Presently, anyone making inter-state taxable supplies, except inter-State job worker, is compulsorily required to register, irrespective of turnover.  It has now been decided to exempt those service providers whose annual aggregate turnover is less than Rs 20 lakh (Rs 10 lakh in special category states except J & K) from obtaining registration even if they are making inter-State taxable supplies of services. This measure is expected to significantly reduce the compliance cost of small service providers.


To facilitate the ease of payment and return filing for small and medium businesses with annual aggregate turnover up to Rs 1.5 crores, it has been decided that such taxpayers shall be required to file quarterly returns in FORM GSTR-1,2 & 3 and pay taxes only on a quarterly basis, starting from the Third Quarter of this Financial Year i.e.
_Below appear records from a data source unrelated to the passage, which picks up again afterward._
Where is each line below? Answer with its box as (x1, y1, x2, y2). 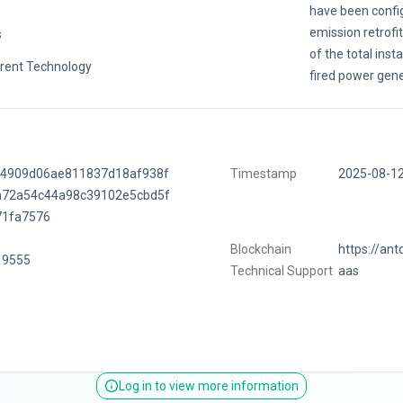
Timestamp (229, 166, 297, 182)
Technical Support (229, 264, 333, 279)
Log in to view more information (118, 379, 299, 394)
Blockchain (229, 242, 291, 257)
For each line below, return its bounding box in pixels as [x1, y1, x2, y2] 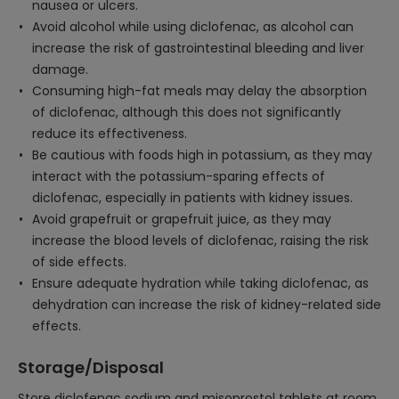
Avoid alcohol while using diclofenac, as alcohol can [32, 18, 354, 36]
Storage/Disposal [18, 356, 164, 379]
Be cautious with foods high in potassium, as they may [32, 146, 372, 164]
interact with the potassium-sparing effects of [32, 167, 325, 185]
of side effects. [32, 253, 126, 271]
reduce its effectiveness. [32, 125, 187, 142]
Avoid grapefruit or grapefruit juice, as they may [32, 210, 331, 228]
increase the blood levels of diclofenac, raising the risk [32, 232, 369, 249]
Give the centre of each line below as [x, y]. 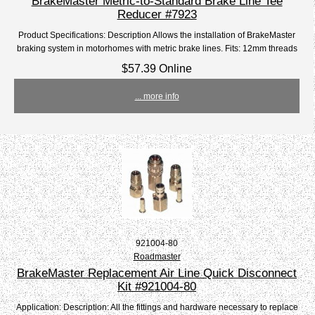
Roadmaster [157, 257]
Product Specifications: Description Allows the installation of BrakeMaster [157, 35]
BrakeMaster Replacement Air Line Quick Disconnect [157, 273]
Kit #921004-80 [157, 287]
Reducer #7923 [157, 14]
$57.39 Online [157, 69]
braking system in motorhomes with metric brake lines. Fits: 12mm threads [157, 49]
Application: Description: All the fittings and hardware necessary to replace [157, 307]

October-December, 2017. The registered buyers from such small taxpayers would be eligible to avail ITC on a monthly basis. The due dates for filing the quarterly returns for such taxpayers shall be announced in due course. Meanwhile, all taxpayers will be required to file FORM GSTR-3B on a monthly basis till December, 2017. All taxpayers are also required to file FORM GSTR-1, 2 & 3 for the months of July, August and September, 2017. Due dates for filing the returns for the month of July, 2017 have already been announced. The due dates for the months of August and September, 2017 will be announced in due course.


The requirement to pay GST on advances received is also proving to be burdensome for small dealers and manufacturers. In order to mitigate their inconvenience on this account, it has been decided that taxpayers having annual aggregate turnover up to Rs 1.5 crores shall not be required to pay GST at the time of receipt of advances on account of supply of goods. The GST on such supplies shall be payable only when the supply of goods is made.
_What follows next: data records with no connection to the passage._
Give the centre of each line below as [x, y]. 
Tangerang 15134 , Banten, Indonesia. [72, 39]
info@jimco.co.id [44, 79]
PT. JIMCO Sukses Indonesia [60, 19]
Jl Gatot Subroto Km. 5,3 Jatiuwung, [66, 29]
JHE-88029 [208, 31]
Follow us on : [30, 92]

Other Facilitation Measures


After assessing the readiness of the trade, industry and Government departments, it has been decided that registration and operationalization of TDS/TCS provisions shall be postponed till 31.03.2018.


The e-way bill system shall be introduced in a staggered manner with effect from 01.01.2018 and shall be rolled out nationwide with effect from 01.04.2018. This is in order to give trade and industry more time to acclimatize itself with the GST regime.


The last date for filing the return in FORM GSTR-4 by a taxpayer under composition scheme for the quarter July-September, 2017 shall be extended to 15.11.2017.


Also, the last date for filing the return in FORM GSTR-6 by an input service distributor for the months of July, August and September, 2017 shall be extended to 15.11.2017.


Invoice Rules are being modified to provide relief to certain classes of registered persons.


Tax rates on 27 items cut


Jaitley said the Council also decided to cut GST rate on 27 common use items.


GST on unbranded namkeen, unbranded ayurvedic medicine, sliced dried mango and khakra has been cut to 5 percent from 12 percent, while the same on man-made yarn used in textile sector has been reduced to 12 percent from 18 percent.


Tax on stationery items, stones used for flooring (other than marble and granite), diesel engine parts and pump parts has been cut to 18 percent from 28 percent. GST on e-waste has been slashed to 5 percent from 28 percent.


Food packets given to school kids under Integrated Child Development Scheme (ICDS) will attract 5 percent tax instead of 12 percent.


Job works like zari, imitation, food items and printing items would attract 5 percent tax instead of 12 percent. Government contracts involving high amount of labour will be levied 5 percent GST instead of 12 percent in order to contain cost of those programmes, he said.